§ ASSIGNED TASK: Please return all lines of the data below containing the string "different".

[Saved data entries]
****************************************

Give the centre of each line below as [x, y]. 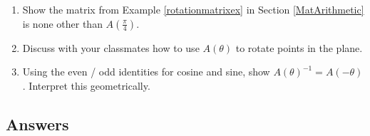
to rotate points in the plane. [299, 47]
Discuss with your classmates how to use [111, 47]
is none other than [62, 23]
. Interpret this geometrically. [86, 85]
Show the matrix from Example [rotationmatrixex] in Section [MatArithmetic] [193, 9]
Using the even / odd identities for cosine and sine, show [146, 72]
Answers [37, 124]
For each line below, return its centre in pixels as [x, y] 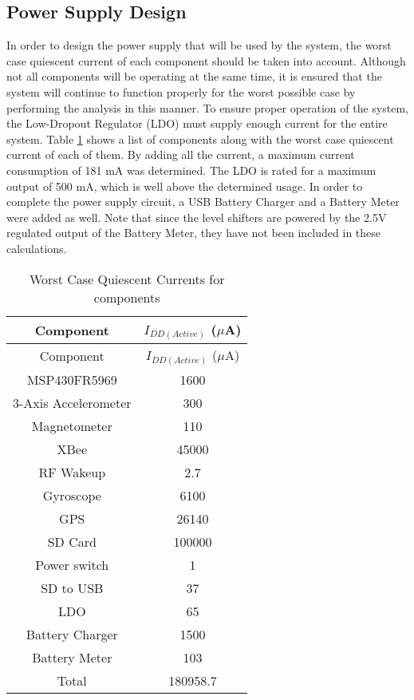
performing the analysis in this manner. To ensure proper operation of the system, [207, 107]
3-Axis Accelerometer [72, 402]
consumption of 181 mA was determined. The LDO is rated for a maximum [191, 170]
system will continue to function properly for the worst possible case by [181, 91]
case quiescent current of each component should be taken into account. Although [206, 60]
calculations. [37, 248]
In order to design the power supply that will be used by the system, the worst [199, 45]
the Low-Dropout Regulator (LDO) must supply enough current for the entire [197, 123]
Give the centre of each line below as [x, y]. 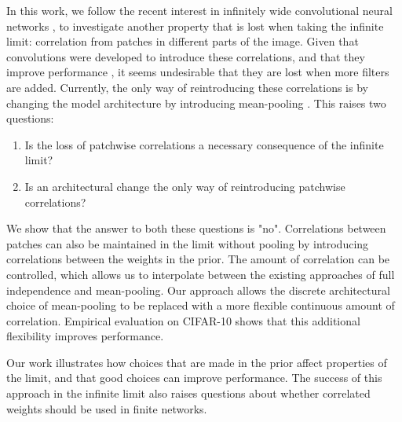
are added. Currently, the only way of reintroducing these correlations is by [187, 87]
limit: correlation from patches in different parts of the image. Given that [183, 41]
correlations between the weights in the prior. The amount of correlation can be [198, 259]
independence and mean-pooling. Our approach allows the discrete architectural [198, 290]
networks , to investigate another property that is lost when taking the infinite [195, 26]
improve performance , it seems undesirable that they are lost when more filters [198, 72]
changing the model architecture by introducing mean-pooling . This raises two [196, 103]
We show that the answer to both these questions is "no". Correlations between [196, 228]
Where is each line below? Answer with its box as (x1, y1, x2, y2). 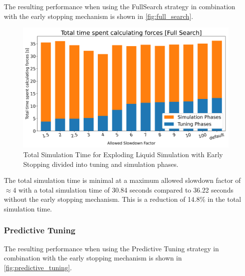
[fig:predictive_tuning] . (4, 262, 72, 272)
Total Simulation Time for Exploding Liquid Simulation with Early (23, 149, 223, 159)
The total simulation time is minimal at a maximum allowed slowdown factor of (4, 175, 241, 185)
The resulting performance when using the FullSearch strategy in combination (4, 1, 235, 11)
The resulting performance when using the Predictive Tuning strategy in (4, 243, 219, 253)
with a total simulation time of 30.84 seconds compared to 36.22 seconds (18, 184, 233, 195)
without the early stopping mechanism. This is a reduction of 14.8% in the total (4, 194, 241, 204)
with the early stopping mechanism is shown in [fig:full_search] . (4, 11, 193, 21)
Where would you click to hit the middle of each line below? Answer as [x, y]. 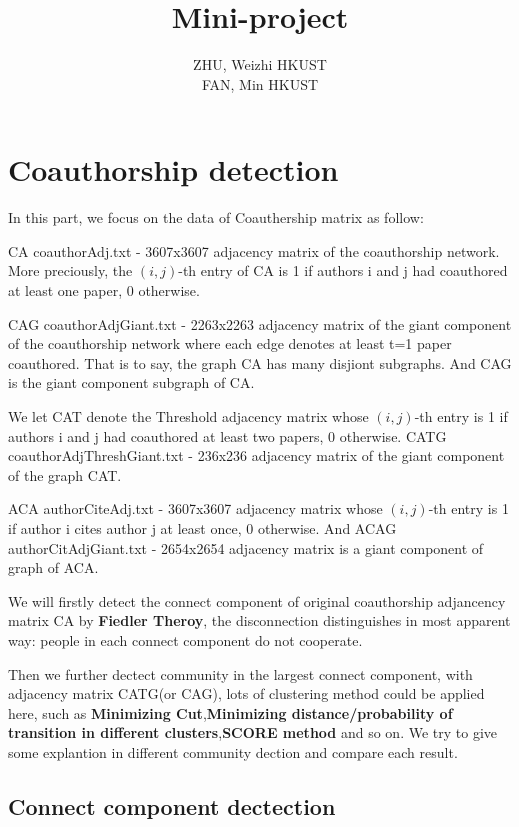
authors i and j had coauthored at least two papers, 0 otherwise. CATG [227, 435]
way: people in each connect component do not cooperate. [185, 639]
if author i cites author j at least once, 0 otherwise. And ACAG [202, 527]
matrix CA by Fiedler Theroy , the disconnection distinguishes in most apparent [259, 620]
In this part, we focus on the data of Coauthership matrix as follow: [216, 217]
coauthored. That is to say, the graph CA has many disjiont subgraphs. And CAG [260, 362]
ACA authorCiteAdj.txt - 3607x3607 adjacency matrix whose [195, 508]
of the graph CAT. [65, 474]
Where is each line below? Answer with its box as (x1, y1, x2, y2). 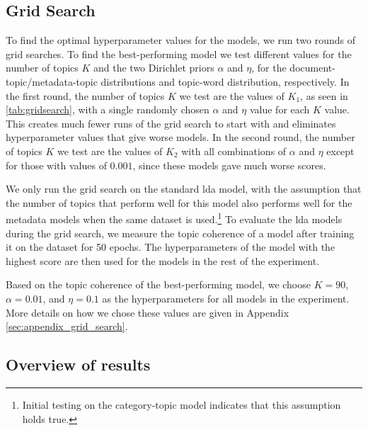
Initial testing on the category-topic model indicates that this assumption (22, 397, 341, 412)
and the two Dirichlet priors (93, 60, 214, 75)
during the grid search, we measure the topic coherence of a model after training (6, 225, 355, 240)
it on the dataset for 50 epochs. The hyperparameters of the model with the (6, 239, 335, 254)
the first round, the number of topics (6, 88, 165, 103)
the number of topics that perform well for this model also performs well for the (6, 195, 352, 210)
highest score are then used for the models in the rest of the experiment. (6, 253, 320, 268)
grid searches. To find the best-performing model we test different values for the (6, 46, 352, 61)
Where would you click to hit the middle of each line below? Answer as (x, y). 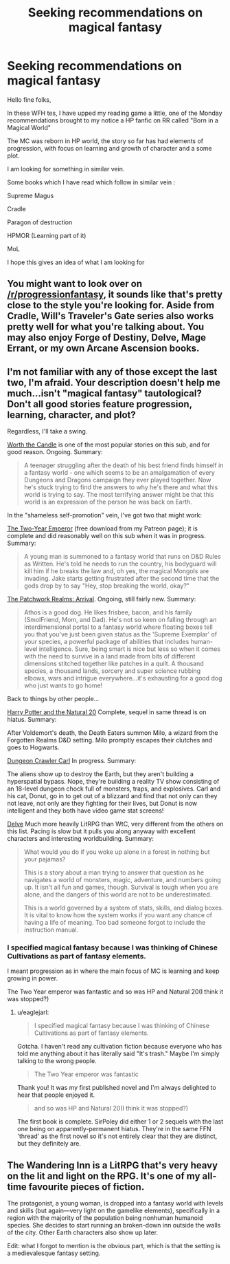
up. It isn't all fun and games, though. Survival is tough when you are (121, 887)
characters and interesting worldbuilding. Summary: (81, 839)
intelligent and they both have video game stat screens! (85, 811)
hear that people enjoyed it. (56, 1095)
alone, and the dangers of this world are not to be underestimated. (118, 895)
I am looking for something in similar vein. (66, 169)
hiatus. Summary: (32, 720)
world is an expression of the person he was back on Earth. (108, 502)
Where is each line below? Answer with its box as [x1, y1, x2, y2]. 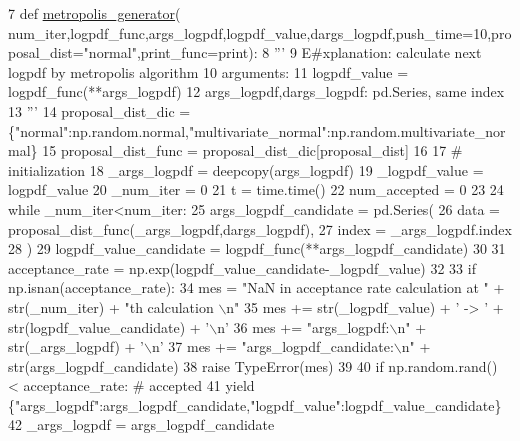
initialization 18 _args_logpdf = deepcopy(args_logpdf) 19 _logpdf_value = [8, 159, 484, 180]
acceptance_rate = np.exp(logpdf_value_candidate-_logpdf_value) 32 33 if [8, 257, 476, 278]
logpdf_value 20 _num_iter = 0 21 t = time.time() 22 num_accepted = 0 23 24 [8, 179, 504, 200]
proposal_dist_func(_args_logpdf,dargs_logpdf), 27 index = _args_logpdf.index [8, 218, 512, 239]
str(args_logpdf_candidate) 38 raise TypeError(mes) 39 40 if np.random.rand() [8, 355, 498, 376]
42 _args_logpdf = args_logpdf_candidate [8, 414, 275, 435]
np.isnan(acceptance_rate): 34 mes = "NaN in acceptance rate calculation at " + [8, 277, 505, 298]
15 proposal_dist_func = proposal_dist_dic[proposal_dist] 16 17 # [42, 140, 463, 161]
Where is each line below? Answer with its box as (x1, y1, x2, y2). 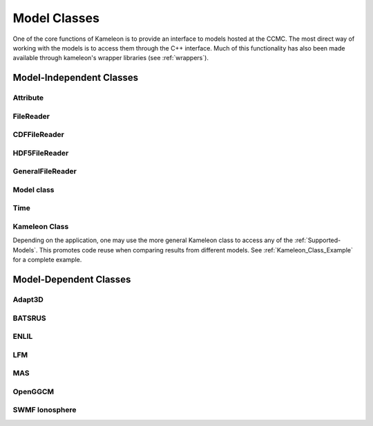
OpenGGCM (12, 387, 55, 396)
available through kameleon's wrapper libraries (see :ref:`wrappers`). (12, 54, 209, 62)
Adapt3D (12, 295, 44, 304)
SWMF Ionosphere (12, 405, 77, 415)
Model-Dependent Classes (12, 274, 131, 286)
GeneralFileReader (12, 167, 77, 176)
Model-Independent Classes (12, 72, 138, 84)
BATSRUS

****************************************

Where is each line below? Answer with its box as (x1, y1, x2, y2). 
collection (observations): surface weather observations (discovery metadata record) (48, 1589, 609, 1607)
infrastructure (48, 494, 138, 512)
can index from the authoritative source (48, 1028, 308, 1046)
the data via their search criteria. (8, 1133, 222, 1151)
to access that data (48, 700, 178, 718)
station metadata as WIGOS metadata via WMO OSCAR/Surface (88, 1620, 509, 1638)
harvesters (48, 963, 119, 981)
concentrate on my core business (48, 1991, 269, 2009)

****************************************

§ THE ANSWER:
limit: correlation from patches in different parts of the image. Given that [183, 41]
grid searches. To find the best-performing model we test different values for the (6, 46, 352, 61)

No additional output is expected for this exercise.